Setting index to Formatted Date

In [None]:
df = df.set_index("Formatted Date")
df.head(2)

Now since we have been given hourly data, we need to resample it monthly. Resampling is a convenient method for frequency conversion. Object must have a datetime like index

In [None]:
data_columns = ['Apparent Temperature (C)', 'Humidity']
df_monthly_mean = df[data_columns].resample('MS').mean()
df_monthly_mean.head()

Here "MS" denotes: Month starting We are displaying the average apparent temperature and humidity using mean() function.

In [None]:
import seaborn as sns
import warnings
warnings.filterwarnings("ignore")
plt.figure(figsize=(14,6))
plt.title("Variation in Apparent Temperature and Humidity with time")
sns.lineplot(data=df_monthly_mean)

Observation : From the above plot, we can say that humidity remained almost constant in these years. Even the average apparent temperature is almost same (since peaks lie on the same line)

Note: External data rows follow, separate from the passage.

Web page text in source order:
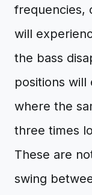
frequencies,
will
the bass
positions
where the
three times
These are
swing
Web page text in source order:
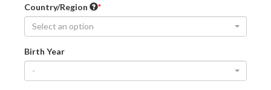
Country/Region
Select an option
Birth Year
-
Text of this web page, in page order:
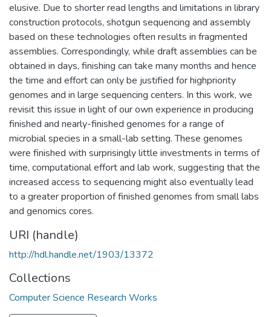
elusive. Due to shorter read lengths and limitations in library
construction protocols, shotgun sequencing and assembly
based on these technologies often results in fragmented
assemblies. Correspondingly, while draft assemblies can be
obtained in days, finishing can take many months and hence
the time and effort can only be justified for highpriority
genomes and in large sequencing centers. In this work, we
revisit this issue in light of our own experience in producing
finished and nearly-finished genomes for a range of
microbial species in a small-lab setting. These genomes
were finished with surprisingly little investments in terms of
time, computational effort and lab work, suggesting that the
increased access to sequencing might also eventually lead
to a greater proportion of finished genomes from small labs
and genomics cores.
URI (handle)
http://hdl.handle.net/1903/13372
Collections
Computer Science Research Works
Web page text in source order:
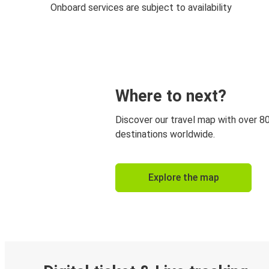
Onboard services are subject to availability
Where to next?
Discover our travel map with over
destinations worldwide.
Explore the map
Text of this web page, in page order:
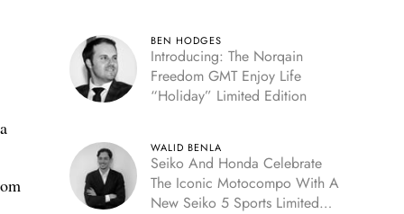
BEN HODGES
Introducing: The Norqain
Freedom GMT Enjoy Life
“Holiday” Limited Edition
WALID BENLA
Seiko And Honda Celebrate
The Iconic Motocompo With A
New Seiko 5 Sports Limited
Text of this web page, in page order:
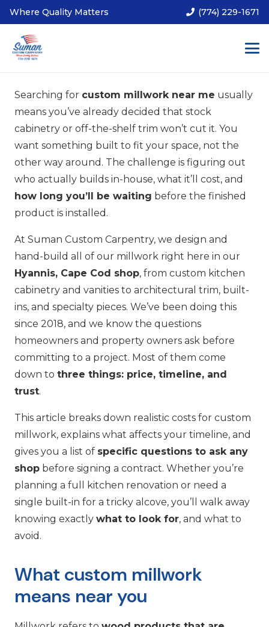
Where Quality Matters (774) 229-1671
Searching for custom millwork near me usually
means you’ve already decided that stock
cabinetry or off-the-shelf trim won’t cut it. You
want something built to fit your space, not the
other way around. The challenge is figuring out
who actually builds in-house, what it’ll cost, and
how long you’ll be waiting before the finished
product is installed.
At Suman Custom Carpentry, we design and
hand-build all of our millwork right here in our
Hyannis, Cape Cod shop, from custom kitchen
cabinetry and vanities to architectural trim, built-
ins, and specialty pieces. We’ve been doing this
since 2018, and we know the questions
homeowners and property owners ask before
committing to a project. Most of them come
down to three things: price, timeline, and
trust.
This article breaks down realistic costs for custom
millwork, explains what affects your timeline, and
gives you a list of specific questions to ask any
shop before signing a contract. Whether you’re
planning a full kitchen renovation or need a
single built-in for a tricky alcove, you’ll walk away
knowing exactly what to look for, and what to
avoid.
What custom millwork
means near you
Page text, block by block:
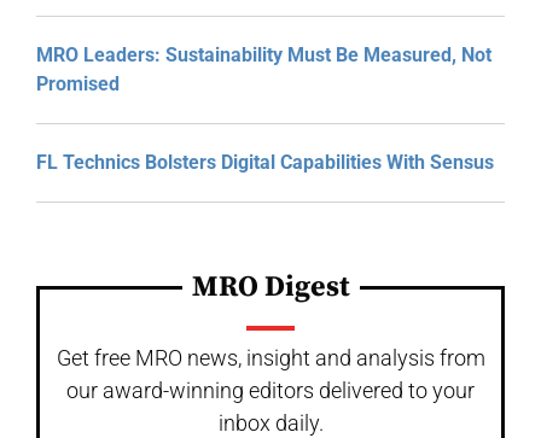
MRO Leaders: Sustainability Must Be Measured, Not
Promised
FL Technics Bolsters Digital Capabilities With Sensus
MRO Digest
Get free MRO news, insight and analysis from
our award-winning editors delivered to your
inbox daily.
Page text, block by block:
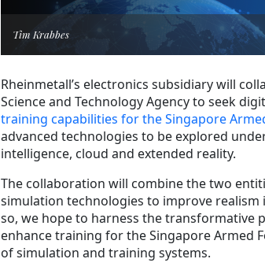
Tim Krabbes
Rheinmetall’s electronics subsidiary will
Science and Technology Agency to seek
training capabilities for the Singapore
advanced technologies to be explored
intelligence, cloud and extended reality.
The collaboration will combine the two
simulation technologies to improve realism
so, we hope to harness the transformative
enhance training for the Singapore Armed
of simulation and training systems.
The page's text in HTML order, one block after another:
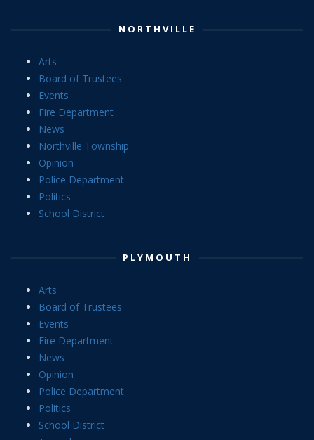
NORTHVILLE
Arts
Board of Trustees
Events
Fire Department
News
Northville Township
Opinion
Police Department
Politics
School District
PLYMOUTH
Arts
Board of Trustees
Events
Fire Department
News
Opinion
Police Department
Politics
School District
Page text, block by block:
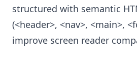
structured with semantic
(<header>, <nav>, <main>,
improve screen reader
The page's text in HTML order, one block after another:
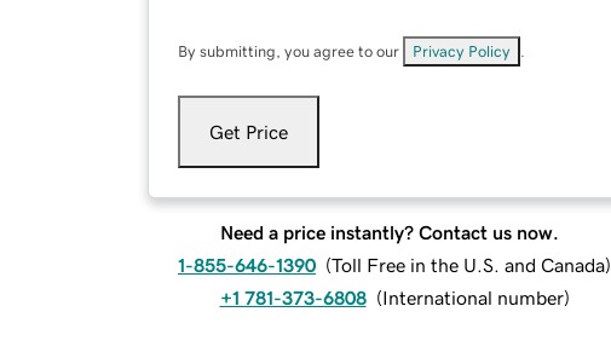
By submitting, you agree to our Privacy Policy
Get Price
Need a price instantly? Contact us now.
1-855-646-1390 (Toll Free in the U.S. and Canada)
+1 781-373-6808 (International number)
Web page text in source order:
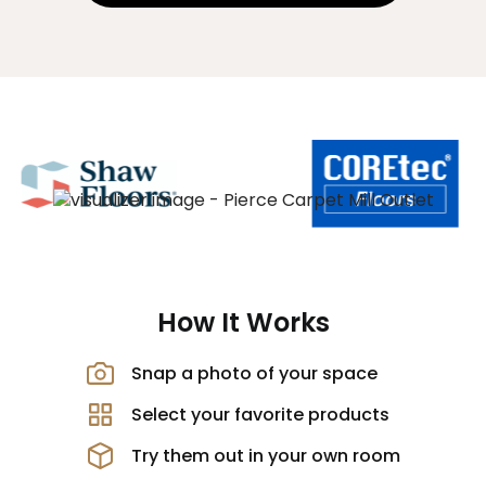
How It Works
Snap a photo of your space
Select your favorite products
Try them out in your own room
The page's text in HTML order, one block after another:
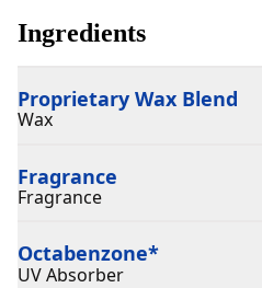
Ingredients
Proprietary Wax Blend
Wax
Fragrance
Fragrance
Octabenzone*
UV Absorber
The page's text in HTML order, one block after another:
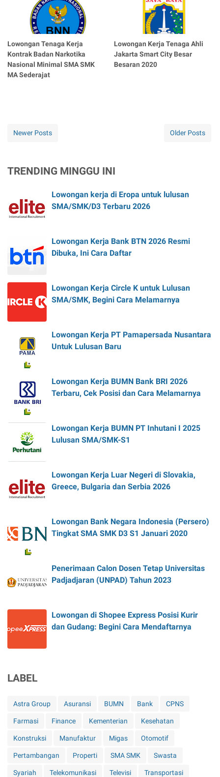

If we want to specifically retrieve the data of a particular month from every year, say April in this case then :

In [None]:
df1 = df_monthly_mean[df_monthly_mean.index.month==4]
print(df1)
df1.dtypes

Plotting the variation in Apparent Temperature and Humidity for the month of April every year:

In [None]:
import matplotlib.dates as mdates
fig, ax = plt.subplots(figsize=(18,7))
ax.plot(df1.loc['2006-04-01':'2016-04-01', 'Apparent Temperature (C)'], marker='o', linestyle='-',label='Apparent Temperature (C)')
ax.plot(df1.loc['2006-04-01':'2016-04-01', 'Humidity'], marker='o', linestyle='-',label='Humidity')
#ax.set_xticks(['04-01-2006','04-01-2007','04-01-2008','04-01-2009','04-01-2010','04-01-2011','04-01-2012','04-01-2013','04-01-2014','04-01-2015','04-01-2016'])
ax.xaxis.set_major_formatter(mdates.DateFormatter('%d %m %Y'))
ax.legend(loc ='center right')
ax.set_xlabel('Month of April')

Observation : No change in average humidity. Increase in average apparent temperature can be seen in the year 2009 then again it dropped in 2010 then there was a slight increase in 2011 then a significant drop is observed in 2015 and again it increased in 2016 .

It is quite evident that there is a sharp rise in temp past 2010 whereas there is a fall over 2014 .
But let’s look at some more graphical visualization so get a better belief.

In [None]:
sns.lmplot(x='Apparent Temperature (C)',y='Humidity',data=df_monthly_mean)
plt.show()

 Lm plot or reg plot is a statistical method for predictive analysis. Apparent temperature V/s Humidity

In [None]:
corr = df_monthly_mean.corr()
sns.heatmap(corr)

A Heatmap is a two-dimensional graphical representation of data where the individual values that are contained in a matrix are represented as colors.

Now let’s plot a dist plot using Seaborn library. A dist plot lets you see a histogram with a line over it.

In [None]:
sns.distplot(df.Humidity,color='red')

Summarising Humidity vs Temperature with the help of relplot() method

In [None]:
sns.relplot(data=df,x="Apparent Temperature (C)",y="Humidity",color="purple",hue="Summary")

## Conclusion

Global warming is no doubt deteriorating the climate and is affecting various parameters of the environment.Hence from this analysis we infer that there are either sharp rise in temperatures or sharp falls over the 10 yrs. Hence we can conclude that Global Warming has caused a major difference and unreliability in temperature predictability also taking humidity into consideration we can say that it has almost remained same throughout the past years.